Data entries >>
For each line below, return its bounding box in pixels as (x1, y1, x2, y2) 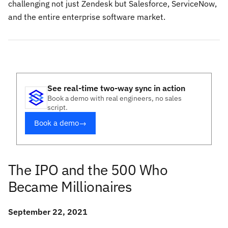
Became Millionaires (8, 177, 132, 196)
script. (47, 103, 68, 112)
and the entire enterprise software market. (8, 12, 165, 22)
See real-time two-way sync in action (47, 83, 185, 93)
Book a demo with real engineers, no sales (47, 94, 182, 103)
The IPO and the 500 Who (8, 160, 168, 179)
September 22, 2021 (8, 207, 88, 217)
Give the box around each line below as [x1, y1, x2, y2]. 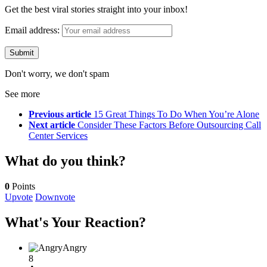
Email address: [5, 25, 62, 36]
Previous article [29, 109, 91, 120]
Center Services [29, 131, 88, 141]
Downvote [35, 192, 75, 202]
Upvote [5, 192, 33, 202]
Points [10, 181, 35, 191]
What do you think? [5, 153, 126, 169]
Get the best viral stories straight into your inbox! [5, 4, 188, 15]
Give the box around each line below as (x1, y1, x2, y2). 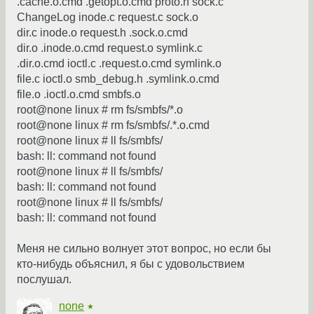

WHAT IS EXPECTED >> The answer must be the lines above from the line that contains "Points [10, 181, 35, 191]" to the final line of the data, word for word, with no pictures.

EXERCISE RESULT >>
Points [10, 181, 35, 191]
What do you think? [5, 153, 126, 169]
Get the best viral stories straight into your inbox! [5, 4, 188, 15]
Give the box around each line below as (x1, y1, x2, y2). 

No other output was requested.